Task objective:
Your answer must consist of exactly the lines below, starting with the line with "const uint8_t (25, 96)" and going on through the line with "study’s design is", and nothing else.

======== Dataset content ========

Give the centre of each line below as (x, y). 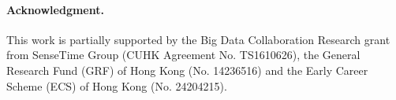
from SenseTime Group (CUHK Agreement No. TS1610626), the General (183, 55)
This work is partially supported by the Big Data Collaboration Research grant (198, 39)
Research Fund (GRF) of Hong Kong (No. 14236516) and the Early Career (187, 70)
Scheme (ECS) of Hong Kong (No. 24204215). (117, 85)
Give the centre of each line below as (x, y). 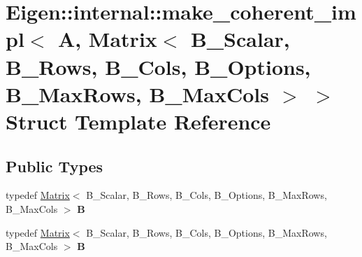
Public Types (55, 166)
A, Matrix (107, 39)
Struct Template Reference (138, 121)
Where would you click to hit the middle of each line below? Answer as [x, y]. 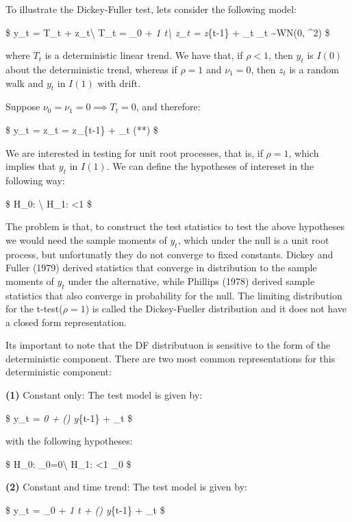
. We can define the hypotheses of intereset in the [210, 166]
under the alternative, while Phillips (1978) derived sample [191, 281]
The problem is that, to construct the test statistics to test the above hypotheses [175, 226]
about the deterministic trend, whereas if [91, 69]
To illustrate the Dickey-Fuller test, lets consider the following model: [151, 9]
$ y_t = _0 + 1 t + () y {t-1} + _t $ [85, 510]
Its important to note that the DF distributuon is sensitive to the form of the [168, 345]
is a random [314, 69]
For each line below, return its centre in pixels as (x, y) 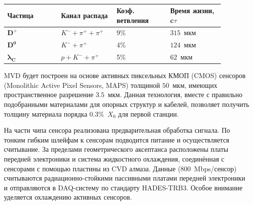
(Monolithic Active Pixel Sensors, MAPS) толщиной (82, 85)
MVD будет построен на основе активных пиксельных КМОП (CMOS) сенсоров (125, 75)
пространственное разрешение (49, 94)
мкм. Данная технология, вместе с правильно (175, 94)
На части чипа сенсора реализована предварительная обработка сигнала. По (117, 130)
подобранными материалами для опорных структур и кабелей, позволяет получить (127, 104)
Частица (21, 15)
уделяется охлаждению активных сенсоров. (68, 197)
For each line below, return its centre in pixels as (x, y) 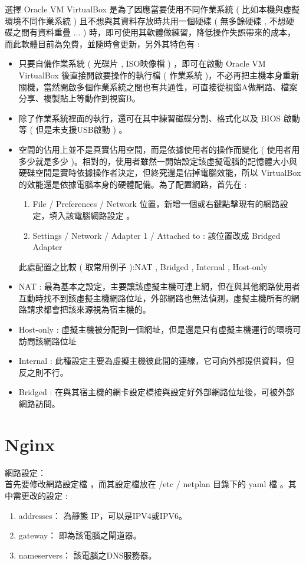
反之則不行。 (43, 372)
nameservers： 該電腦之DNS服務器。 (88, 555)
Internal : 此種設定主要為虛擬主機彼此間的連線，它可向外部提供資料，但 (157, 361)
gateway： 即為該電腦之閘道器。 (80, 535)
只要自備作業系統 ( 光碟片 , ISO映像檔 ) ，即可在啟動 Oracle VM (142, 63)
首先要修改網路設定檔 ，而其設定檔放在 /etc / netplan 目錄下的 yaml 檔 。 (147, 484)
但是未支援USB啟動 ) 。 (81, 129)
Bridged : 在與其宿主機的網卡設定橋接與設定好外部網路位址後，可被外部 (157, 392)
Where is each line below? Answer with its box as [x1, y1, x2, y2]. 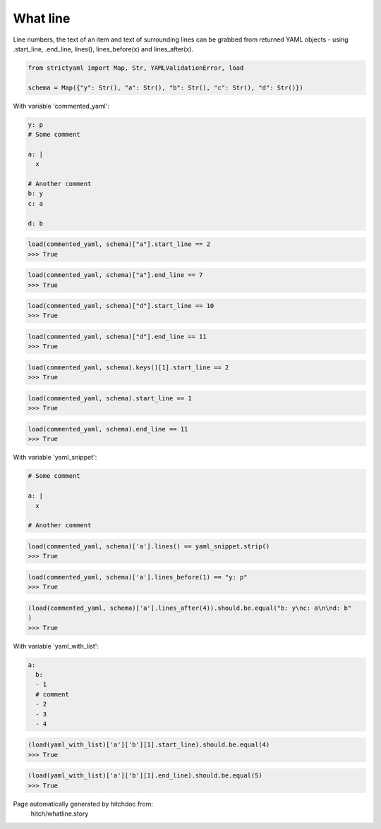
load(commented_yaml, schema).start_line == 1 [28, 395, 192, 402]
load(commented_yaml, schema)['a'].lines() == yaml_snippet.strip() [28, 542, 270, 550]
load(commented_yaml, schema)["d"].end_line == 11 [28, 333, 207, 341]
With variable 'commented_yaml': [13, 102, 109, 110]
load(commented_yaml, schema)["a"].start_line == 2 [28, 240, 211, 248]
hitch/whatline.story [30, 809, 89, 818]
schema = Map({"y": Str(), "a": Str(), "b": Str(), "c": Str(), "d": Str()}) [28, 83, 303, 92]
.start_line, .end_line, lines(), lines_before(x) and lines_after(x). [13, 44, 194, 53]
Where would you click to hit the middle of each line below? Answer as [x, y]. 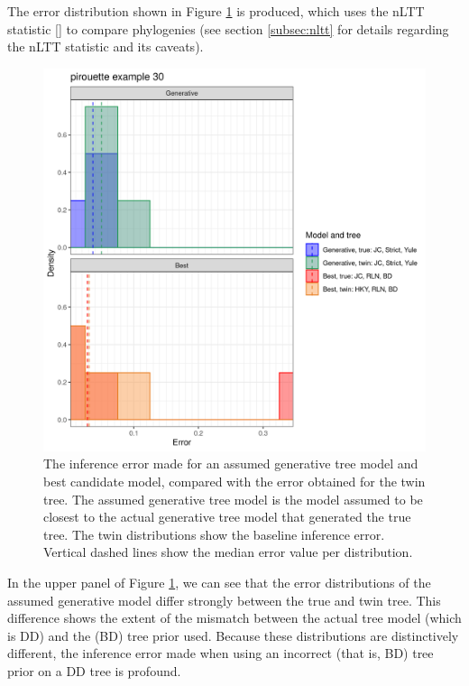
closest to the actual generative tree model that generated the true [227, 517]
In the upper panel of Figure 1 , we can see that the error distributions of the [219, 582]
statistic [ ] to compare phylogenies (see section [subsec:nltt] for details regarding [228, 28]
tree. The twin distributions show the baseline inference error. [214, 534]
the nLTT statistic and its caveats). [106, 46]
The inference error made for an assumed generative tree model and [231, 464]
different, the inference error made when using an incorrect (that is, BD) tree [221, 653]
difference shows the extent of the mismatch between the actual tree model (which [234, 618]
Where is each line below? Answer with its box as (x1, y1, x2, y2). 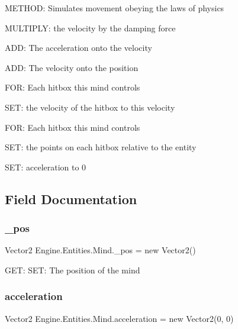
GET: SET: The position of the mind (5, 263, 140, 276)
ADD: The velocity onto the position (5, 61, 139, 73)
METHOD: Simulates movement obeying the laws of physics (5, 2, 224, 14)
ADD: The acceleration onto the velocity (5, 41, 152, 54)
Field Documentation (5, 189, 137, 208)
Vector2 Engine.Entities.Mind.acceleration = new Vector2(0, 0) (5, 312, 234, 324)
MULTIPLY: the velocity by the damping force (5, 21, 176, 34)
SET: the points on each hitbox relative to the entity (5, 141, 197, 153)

========
======== Dataset content ========

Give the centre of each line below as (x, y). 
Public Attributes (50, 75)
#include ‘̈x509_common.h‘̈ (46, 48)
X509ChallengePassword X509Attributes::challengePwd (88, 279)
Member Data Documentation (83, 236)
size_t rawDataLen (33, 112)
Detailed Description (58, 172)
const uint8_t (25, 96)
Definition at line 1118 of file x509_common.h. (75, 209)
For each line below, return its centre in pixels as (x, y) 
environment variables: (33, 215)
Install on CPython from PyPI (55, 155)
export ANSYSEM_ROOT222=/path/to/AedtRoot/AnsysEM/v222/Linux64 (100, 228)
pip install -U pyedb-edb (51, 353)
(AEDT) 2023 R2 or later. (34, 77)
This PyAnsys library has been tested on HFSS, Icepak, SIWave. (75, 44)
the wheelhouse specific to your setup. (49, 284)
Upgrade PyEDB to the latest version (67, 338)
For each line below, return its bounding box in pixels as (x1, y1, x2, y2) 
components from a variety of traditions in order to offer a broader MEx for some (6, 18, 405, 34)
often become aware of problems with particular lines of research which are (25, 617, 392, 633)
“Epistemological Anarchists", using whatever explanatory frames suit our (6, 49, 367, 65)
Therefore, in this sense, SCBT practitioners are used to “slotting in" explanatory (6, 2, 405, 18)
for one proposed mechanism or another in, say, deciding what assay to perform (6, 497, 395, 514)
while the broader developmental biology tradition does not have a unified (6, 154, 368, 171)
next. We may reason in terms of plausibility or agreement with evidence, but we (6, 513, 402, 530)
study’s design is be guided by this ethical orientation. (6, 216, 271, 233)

========

Answer below:
const uint8_t (25, 96)
Definition at line 1118 of file x509_common.h. (75, 209)
For each line below, return its centre in pixels as (x, y) 
environment variables: (33, 215)
Install on CPython from PyPI (55, 155)
export ANSYSEM_ROOT222=/path/to/AedtRoot/AnsysEM/v222/Linux64 (100, 228)
pip install -U pyedb-edb (51, 353)
(AEDT) 2023 R2 or later. (34, 77)
This PyAnsys library has been tested on HFSS, Icepak, SIWave. (75, 44)
the wheelhouse specific to your setup. (49, 284)
Upgrade PyEDB to the latest version (67, 338)
For each line below, return its bounding box in pixels as (x1, y1, x2, y2) 
components from a variety of traditions in order to offer a broader MEx for some (6, 18, 405, 34)
often become aware of problems with particular lines of research which are (25, 617, 392, 633)
“Epistemological Anarchists", using whatever explanatory frames suit our (6, 49, 367, 65)
Therefore, in this sense, SCBT practitioners are used to “slotting in" explanatory (6, 2, 405, 18)
for one proposed mechanism or another in, say, deciding what assay to perform (6, 497, 395, 514)
while the broader developmental biology tradition does not have a unified (6, 154, 368, 171)
next. We may reason in terms of plausibility or agreement with evidence, but we (6, 513, 402, 530)
study’s design is be guided by this ethical orientation. (6, 216, 271, 233)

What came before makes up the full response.